Ingevolge 25.1.2 van de planregels mag in afwijking van het bepaalde bij de andere bestemmingen binnen een afstand van 100 m van de molen niet hoger worden gebouwd dan de hoogte van de onderste punt van de verticaal staande molenwiek; binnen een afstand van 100 m tot 400 m van de molen niet hoger worden gebouwd dan 1/30 van de afstand tussen het bouwwerk en de hoogte van de onderste punt van de verticaal staande molenwiek.
Ingevolge artikel 25.1.3 kan, voor zover hier van belang, het college van burgemeester en wethouders ontheffing verlenen van het bepaalde in artikel 25.1.2 voor het bouwen overeenkomstig het bepaalde in de andere bestemmingen, mits ten behoeve van de Kikkermolen advies is verkregen van de gemeente Leiden.
2.11. Zoals gesteld wordt in de toelichting bij de SVBP 2008, kan aan een dubbelbestemming behoefte bestaan als ruimtelijk relevante belangen moeten worden veilig gesteld, die niet of onvoldoende met een bestemming kunnen worden gewaarborgd. De Afdeling overweegt dat de raad zich in redelijkheid op het standpunt heeft kunnen stellen dat een dubbelbestemming ter bescherming van de ecologische waarden niet nodig is, omdat het plan geen ontwikkelingen mogelijk maakt waarvan een negatief effect op de Provinciale Ecologische Hoofdstructuur kan worden verwacht.
2.11.1. De voor "Bos" aangewezen gronden zijn mede bestemd voor beeldbepalend/monumentaal (openbaar) groen en de instandhouding en bescherming van bouwwerken met monumentale en cultuurhistorische waarde. In aanmerking nemend dat de cultuurhistorische waarden tevens door de aanwijzing als rijksmonument worden beschermd heeft de raad zich in redelijkheid op het standpunt mogen stellen dat nadere bescherming door het opnemen van een dubbelbestemming "waarde-cultuurhistorie" voor de gronden met de bestemming "Bos" niet noodzakelijk is.
2.11.2. Binnen de bestemming "Groen" zijn geen voorschriften gesteld ter bescherming van de cultuurhistorische waarden van de gronden binnen het rijksmonument.
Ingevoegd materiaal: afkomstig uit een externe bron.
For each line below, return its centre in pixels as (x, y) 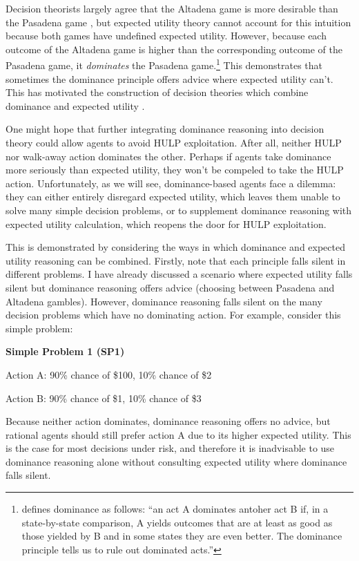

Niet is gebleken dat onderzoek is verricht naar de noodzaak van bescherming van de cultuurhistorische waarden voor deze gronden, met name gelegen in de zichtlijnen, in aanvulling op de bescherming van de Monumentenwet 1988. Door de raad is ter zitting aangegeven dat ten aanzien van de bestemming "Groen", voor zover gelegen binnen het rijksmonument bij nader inzien nadere bescherming had moeten worden opgenomen. De conclusie is dat hetgeen [appellant sub 1] en anderen hebben aangevoerd aanleiding geeft voor het oordeel dat het bestreden besluit in zoverre in strijd is genomen met de op grond van artikel 3:2 van de Awb bij het voorbereiden van een besluit te betrachten zorgvuldigheid.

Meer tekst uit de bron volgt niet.